When I was in third grade, I remember our school told us one day that the Soviet regime had fallen, so the history we would be learning from now on would be different. It made me wonder: what did they mean, why could they simply change history, and what was the truth?
After that, my father was granted the opportunity to move to the States as a political refugee, so my mother and I followed him there. But after a year, my mother and I decided to come back to Poland. Moving between the East and the West allowed me to understand the different systems and cultures from a third-party’s perspective. There were a lot of things I appreciated about the West, but also things I thought had to change. For example, I don’t appreciate how expensive education is in the States, and how the arts are considered a leisure rather than an imperative subject that has the power to bring humanity together. I think having lived in both the East and the West allows me to speak to both cultures.
Now, I have chosen to be back in Poland for work. My heritage is important to me, I feel the need to explore and preserve it. It’s important for me to continuously examine my heritage and my country’s history in a discourse through my art.
Nostalgia is a theme that threads through all of your works. What is your relationship to the past, and why is it important for you to preserve, remember, and celebrate it through your art?
When I work with images from the past, it’s in order to understand the past. I’m not trying to evoke nostalgia in the romantic sense, but rather to preserve nostalgia in an active sense. I work with images that are disappearing in front of my eyes, so this version of nostalgia comes with a sense of urgency. When I returned home from my travels and my residencies, moving from Amsterdam to Warsaw, I saw how the buildings, neon signs, and old infrastructure were being torn down. I wondered, why were we tearing down the old to build the new, when the old was perfectly sufficient?
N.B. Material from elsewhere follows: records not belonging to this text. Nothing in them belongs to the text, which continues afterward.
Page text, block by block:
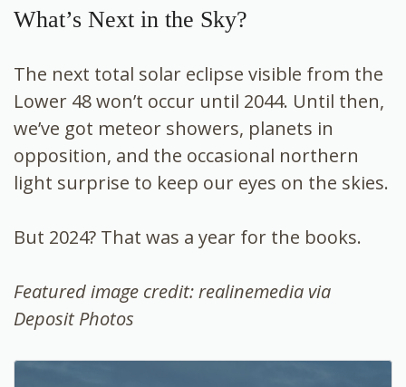
What’s Next in the Sky?
The next total solar eclipse visible from the
Lower 48 won’t occur until 2044. Until then,
we’ve got meteor showers, planets in
opposition, and the occasional northern
light surprise to keep our eyes on the skies.
But 2024? That was a year for the books.
Featured image credit: realinemedia via
Deposit Photos

As an artist, I feel that I can protect and preserve the past. We are actually building the new MOMA Warsaw, and in our collection we want to bring back a lot of works from the 60’s and 70’s, when they dealt much more openly with gender studies and sexual freedoms.
What advice would you give to your younger self?
Not to consume so much wine, coffee and cigarettes!
And also: work with people you find inspiring, and create bonds with all people of different occupations. The friendships from when you’re studying–they become lifelong relationships.
Which artists have especially inspired you?
I love the work of a lot of artists, from painting to music to theater. And I am always inspired by students’ work in new directions that I have never seen, from video games to burlesque. When I speak about artists I always try to bring up artists who are doing incredible work but not in the center of attention. I would like to propose the names of the artists we have just featured in Pavilionesque Magazine III, where we discuss the meaning of performance in contemporary theater, of which I am the artistic director. For this issue, we focused on the topic of ‘grotesque.’ My heroine and inspiration for this theme was the German dancer, Valeska Gert, who is on the cover. Then there is Isabella Cornaro, who writes about the depiction of the first abortion. Vincenzo de Bellis is an Italian curator, who writes about how the word ‘grotesque’ comes from the word ‘grotto.’ Jamian Juliano-Villani is an amazing New-York based painter, also Marnie Weber from Los Angeles, and I love the Polish artists Dominika Olszowy and Tori Wrånes–whose work is radically grotesque and bizarre. I’ve also brought in noir photographers from the 1970’s, such as Karin Székessy. And finally, the Czech artist Eva Švankmajerová, whose incredible work I think you will see in a retrospective at the Tate in a couple of years!
Can you share with us any exciting plans you’re currently working towards?
I’m working on a performance for the Art Institute of Chicago, called Naughty Nymphs in the Courtyard of Favourites, and it’s about the erotic representation of the female nude in neoclassical sculptures. I’m also working on another performance for the Walker Museum, the Paradox of Stillness, which is a great show that combines still images and performance theater.